* [Instructions for the task]:
Set down exactly the lines from the one containing "In Jesus, God" through the end of the records below, both included, and nothing else.

Entries taken from a collection:
↓

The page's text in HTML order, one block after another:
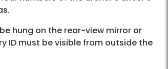
hung on the rear-view mirror or
ID must be visible from outside the
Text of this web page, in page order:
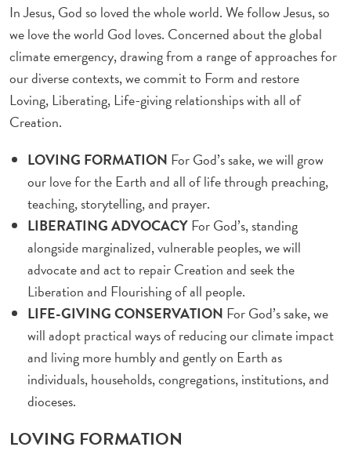
In Jesus, God so loved the whole world. We follow Jesus, so
we love the world God loves. Concerned about the global
climate emergency, drawing from a range of approaches for
our diverse contexts, we commit to Form and restore
Loving, Liberating, Life-giving relationships with all of
Creation.
LOVING FORMATION For God’s sake, we will grow
our love for the Earth and all of life through preaching,
teaching, storytelling, and prayer.
LIBERATING ADVOCACYFor God’s, standing
alongside marginalized, vulnerable peoples, we will
advocate and act to repair Creation and seek the
Liberation and Flourishing of all people.
LIFE-GIVING CONSERVATION For God’s sake, we
will adopt practical ways of reducing our climate impact
and living more humbly and gently on Earth as
individuals, households, congregations, institutions, and
dioceses.
LOVING FORMATION

↑

* [Solution to the problem]:
In Jesus, God so loved the whole world. We follow Jesus, so
we love the world God loves. Concerned about the global
climate emergency, drawing from a range of approaches for
our diverse contexts, we commit to Form and restore
Loving, Liberating, Life-giving relationships with all of
Creation.
LOVING FORMATION For God’s sake, we will grow
our love for the Earth and all of life through preaching,
teaching, storytelling, and prayer.
LIBERATING ADVOCACYFor God’s, standing
alongside marginalized, vulnerable peoples, we will
advocate and act to repair Creation and seek the
Liberation and Flourishing of all people.
LIFE-GIVING CONSERVATION For God’s sake, we
will adopt practical ways of reducing our climate impact
and living more humbly and gently on Earth as
individuals, households, congregations, institutions, and
dioceses.
LOVING FORMATION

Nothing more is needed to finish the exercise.